Um filme de terror australiano, que apresenta uma cena de casamento entre pessoas do mesmo sexo, foi digitalmente alterado para sua exibição na China continental. Essa transformação do casal gay em um heterossexual provocou revolta entre os espectadores que perceberam a mudança após comparar imagens do filme.
O filme Together e sua polêmica na China
O filme “Together”, aclamado pela crítica e estrelado por Dave Franco e Alison Brie, foi lançado em cinemas selecionados na China no dia 12 de setembro. A trama acompanha a jornada de um jovem casal que se muda para o campo e enfrenta mudanças misteriosas e grotescas em seus corpos.
Uma das cenas mais controversas envolve o casamento de dois homens, onde o rosto de um deles foi alterado digitalmente para parecer o de uma mulher. Os cinéfilos na China só perceberam a alteração quando capturas de tela lado a lado da cena começaram a circular nas redes sociais.
Um usuário das redes sociais escreveu: “A troca de rostos feita por IA é realmente inaceitável – isso muda completamente a visão criativa original.” Essa reação reflete uma insatisfação crescente com a prática de censura que, nas últimas décadas, tem se intensificado no país.
Tecnologia e censura: um novo desafio para o cinema
Os filmes precisam passar pela aprovação das autoridades de censura na China para serem lançados no país. Filmes importados frequentemente têm cenas que a censura considera sensíveis ou inadequadas cortadas, mas o uso de tecnologia para alterar cenas de forma digital, ao invés de simplesmente cortá-las, é uma prática relativamente nova. Muitos espectadores reclamaram que isso torna a censura mais difícil de ser percebida.
Um usuário da plataforma Weibo comentou: “O que está acontecendo fora do filme é ainda mais aterrorizante do que o que é mostrado dentro dele.” Essa afirmação destaca a crescente frustração com a repressão de vozes e narrativas LGBTQ+ no cinema.
Representatividade LGBTQ+ em risco na China
Embora a homossexualidade seja descriminalizada na China, ainda é amplamente estigmatizada, com relações heterossexuais tradicionais sendo promovidas como o ideal. A postura do governo, que no passado se resumia a “não apoiar nem se opor” à homossexualidade, tem se transformado, especialmente nos últimos anos, em uma repressão a grupos LGBTQ+, tornando muito raro ver relacionamentos do mesmo sexo em filmes ou programas de televisão mainstream.
Em 2021, a agência reguladora de televisão da China proibiu a exibição de “homens afeminados” na tela.

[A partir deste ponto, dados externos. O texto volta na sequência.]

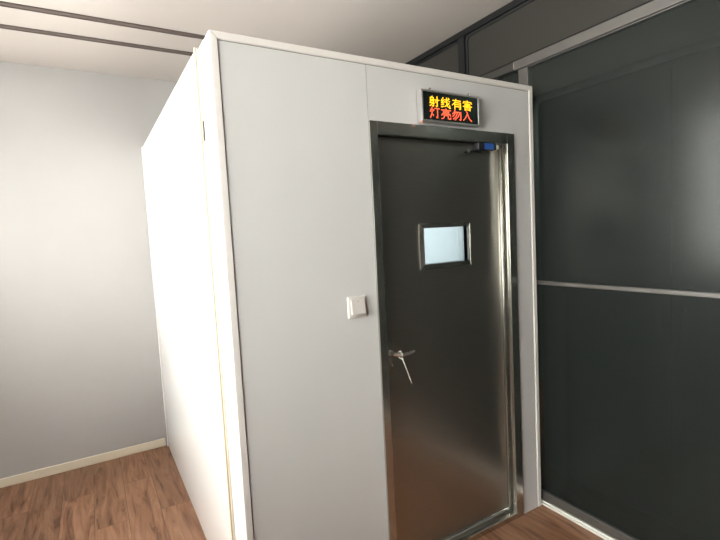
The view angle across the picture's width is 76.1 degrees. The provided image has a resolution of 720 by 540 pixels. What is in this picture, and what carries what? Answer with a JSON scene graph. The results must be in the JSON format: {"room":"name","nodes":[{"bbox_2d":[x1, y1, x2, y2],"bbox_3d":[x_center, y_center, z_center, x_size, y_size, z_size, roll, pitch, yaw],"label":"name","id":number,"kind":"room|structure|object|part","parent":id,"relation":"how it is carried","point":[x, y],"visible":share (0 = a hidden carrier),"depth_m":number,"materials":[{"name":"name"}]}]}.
{"room":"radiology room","nodes":[
{"label":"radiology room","id":0,"kind":"room"},
{"bbox_2d":[0,61,176,478],"bbox_3d":[-0.944,-0.088,3.776,5.400,2.700,0.120,-6,5,-30],"label":"wall","id":1,"kind":"structure","parent":0,"point":[80,374],"depth_m":3.12,"materials":[{"name":"paint"}]},
{"bbox_2d":[0,438,165,487],"bbox_3d":[-2.269,1.369,2.981,1.878,0.058,0.014,-6,5,-30],"label":"baseboard","id":2,"kind":"structure","parent":1,"relation":"attached to","point":[28,476],"depth_m":3.17,"materials":[{"name":"beige wood"}]},
{"bbox_2d":[0,0,512,81],"bbox_3d":[0.868,-1.335,0.482,5.400,0.100,7.490,-6,5,-30],"label":"ceiling","id":3,"kind":"structure","parent":0,"point":[399,31],"depth_m":2.59,"materials":[{"name":"paint"}]},
{"bbox_2d":[0,24,192,55],"bbox_3d":[-1.660,-1.309,2.563,2.350,0.008,0.042,-6,5,-30],"label":"trim","id":4,"kind":"structure","parent":3,"relation":"attached to","point":[2,26],"depth_m":2.63,"materials":[{"name":"brown"}]},
{"bbox_2d":[0,1,204,38],"bbox_3d":[-1.520,-1.298,2.327,2.350,0.008,0.042,-6,5,-30],"label":"trim","id":5,"kind":"structure","parent":3,"relation":"attached to","point":[2,3],"depth_m":2.41,"materials":[{"name":"brown"}]},
{"bbox_2d":[405,0,684,79],"bbox_3d":[1.699,-1.172,0.981,0.116,0.385,7.290,-6,5,-30],"label":"wall","id":6,"kind":"structure","parent":3,"relation":"attached to","point":[489,47],"depth_m":2.40,"materials":[{"name":"black glass"}]},
{"bbox_3d":[0.388,-1.295,3.239,0.006,0.265,0.913,-6,5,-30],"label":"pane","id":7,"kind":"part","parent":6,"relation":"part of","materials":[{"name":"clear glass"}]},
{"bbox_3d":[1.714,-1.349,0.982,0.060,0.034,7.290,-6,5,-30],"label":"frame","id":8,"kind":"part","parent":6,"relation":"part of","materials":[{"name":"black metal"}]},
{"bbox_3d":[1.730,-1.031,1.006,0.060,0.045,7.290,-6,5,-30],"label":"transom rail","id":9,"kind":"part","parent":6,"relation":"part of","materials":[{"name":"grey metal"}]},
{"bbox_2d":[0,445,604,539],"bbox_3d":[1.013,1.453,0.697,5.400,0.100,7.490,-6,5,-30],"label":"floor","id":10,"kind":"structure","parent":0,"point":[143,495],"depth_m":2.65,"materials":[{"name":"brown wood"}]},
{"bbox_2d":[141,29,541,539],"bbox_3d":[-0.290,0.193,2.876,1.598,2.210,2.106,-6,5,-30],"label":"booth","id":11,"kind":"object","parent":10,"relation":"on","point":[285,183],"visible":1,"depth_m":1.91,"materials":[{"name":"grey metal"}]},
{"bbox_3d":[-1.481,0.218,3.379,0.054,2.206,0.031,-6,5,-30],"label":"corner post","id":12,"kind":"part","parent":11,"relation":"part of","materials":[{"name":"white metal"}]},
{"bbox_3d":[-0.999,0.257,2.571,0.046,2.204,1.850,-6,5,-30],"label":"panel","id":13,"kind":"part","parent":11,"relation":"part of","materials":[{"name":"white metal"}]},
{"bbox_3d":[-0.475,0.299,1.700,0.048,2.199,0.120,-6,5,-30],"label":"corner post","id":14,"kind":"part","parent":11,"relation":"part of","materials":[{"name":"white metal"}]},
{"bbox_3d":[-0.181,0.292,1.777,0.574,2.171,0.046,-6,5,-30],"label":"panel","id":15,"kind":"part","parent":11,"relation":"part of","materials":[{"name":"white metal"}]},
{"bbox_2d":[347,295,366,318],"bbox_3d":[-0.008,0.148,1.834,0.086,0.086,0.020,-6,5,-30],"label":"light switch","id":16,"kind":"object","parent":11,"relation":"attached to","point":[357,305],"visible":1,"depth_m":1.83,"materials":[{"name":"grey plastic"}]},
{"bbox_3d":[0.130,0.376,1.978,0.036,0.120,0.006,-6,5,-30],"label":"handle plate","id":17,"kind":"part","parent":11,"relation":"part of","materials":[{"name":"metal"}]},
{"bbox_3d":[0.182,0.353,1.971,0.117,0.026,0.056,-6,5,-30],"label":"lever handle","id":18,"kind":"part","parent":11,"relation":"part of","materials":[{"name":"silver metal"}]},
{"bbox_3d":[0.404,0.349,2.161,0.741,1.869,0.032,-6,5,-30],"label":"door","id":19,"kind":"part","parent":11,"relation":"part of","materials":[{"name":"metal"}]},
{"bbox_3d":[0.381,-0.117,2.138,0.265,0.160,0.008,-6,5,-30],"label":"pane","id":20,"kind":"part","parent":11,"relation":"part of","materials":[{"name":"clear glass"}]},
{"bbox_3d":[0.422,0.340,2.155,0.834,1.955,0.093,-6,5,-30],"label":"door frame","id":21,"kind":"part","parent":11,"relation":"part of","materials":[{"name":"metal"}]},
{"bbox_2d":[417,87,479,127],"bbox_3d":[0.388,-0.707,2.017,0.336,0.156,0.042,-6,5,-30],"label":"warning sign","id":22,"kind":"object","parent":11,"relation":"attached to","point":[433,106],"visible":1,"depth_m":1.99,"materials":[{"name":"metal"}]},
{"bbox_3d":[0.476,0.228,2.162,0.950,2.171,0.046,-6,5,-30],"label":"panel","id":23,"kind":"part","parent":11,"relation":"part of","materials":[{"name":"metal"}]},
{"bbox_3d":[0.522,-0.550,2.138,0.122,0.024,0.022,-7,6,-40],"label":"arm","id":24,"kind":"part","parent":11,"relation":"part of","materials":[{"name":"black metal"}]},
{"bbox_3d":[0.470,1.299,2.219,0.748,0.030,0.077,-6,5,-30],"label":"door sill","id":25,"kind":"part","parent":11,"relation":"part of","materials":[{"name":"metal"}]},
{"bbox_2d":[541,498,617,539],"bbox_3d":[2.235,1.349,0.432,0.068,0.022,5.400,-6,5,-30],"label":"trim","id":26,"kind":"structure","parent":10,"relation":"on","point":[544,502],"depth_m":2.31,"materials":[{"name":"grey"}]},
{"bbox_2d":[518,0,719,539],"bbox_3d":[1.175,0.111,2.030,0.036,2.304,1.085,-6,5,-30],"label":"door","id":27,"kind":"structure","parent":26,"relation":"on","point":[626,119],"depth_m":2.00,"materials":[{"name":"black glass"}]},
{"bbox_3d":[1.234,1.236,2.116,0.032,0.045,0.965,-6,5,-30],"label":"rail","id":28,"kind":"part","parent":27,"relation":"part of","materials":[{"name":"grey metal"}]},
{"bbox_3d":[1.116,-1.027,1.942,0.032,0.018,0.965,-6,5,-30],"label":"rail","id":29,"kind":"part","parent":27,"relation":"part of","materials":[{"name":"grey metal"}]},
{"bbox_3d":[1.146,-0.473,1.985,0.006,1.095,0.969,-6,5,-30],"label":"pane","id":30,"kind":"part","parent":27,"relation":"part of","materials":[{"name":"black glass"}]},
{"bbox_3d":[1.204,0.653,2.072,0.006,1.126,0.969,-6,5,-30],"label":"pane","id":31,"kind":"part","parent":27,"relation":"part of","materials":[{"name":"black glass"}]},
{"bbox_3d":[1.174,0.082,2.028,0.028,0.020,0.965,-6,5,-30],"label":"rail","id":32,"kind":"part","parent":27,"relation":"part of","materials":[{"name":"grey metal"}]},
{"bbox_2d":[497,71,518,83],"bbox_3d":[0.443,0.051,3.377,0.060,2.340,1.978,-6,5,-30],"label":"window","id":33,"kind":"structure","parent":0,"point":[513,77],"depth_m":2.52,"materials":[{"name":"black glass"}]}
]}

Apesar disso, a opinião pública está cada vez mais favorável às identidades LGBTQ+, com uma pesquisa recententemente publicada revelando que pouco mais da metade da população concorda que pessoas LGBTQ+ deveriam ser aceitas pela sociedade chinesa.
Um usuário do RedNote expressou indignação ao afirmar que o uso de IA para trocar o gênero de personagens gays é “humilhante para os grupos minoritários.” Isso revela a sensibilidade e a resistência da comunidade LGBTQ+ aos esforços de censura.
Embora “Together” estivesse programado para um lançamento geral na China no dia 19 de setembro, o distribuidor chinês do filme interrompeu os planos após a controvérsia, sem explicar os motivos. Essa não é a primeira vez que filmes ocidentais são alterados para se adequarem aos padrões de censura chineses. Em 2018, “Bohemian Rhapsody” foi lançado, mas com referências à sexualidade de Freddie Mercury removidas. A série americana “Friends” também sofreu cortes em menções a uma personagem lésbica nas versões transmitidas em plataformas chinesas.
O diretor de “Together”, Michael Shanks, não respondeu imediatamente a pedidos de comentários. Essa situação levanta questões sobre a liberdade criativa e a forma como a tecnologia e a censura podem impactar a produção cinematográfica.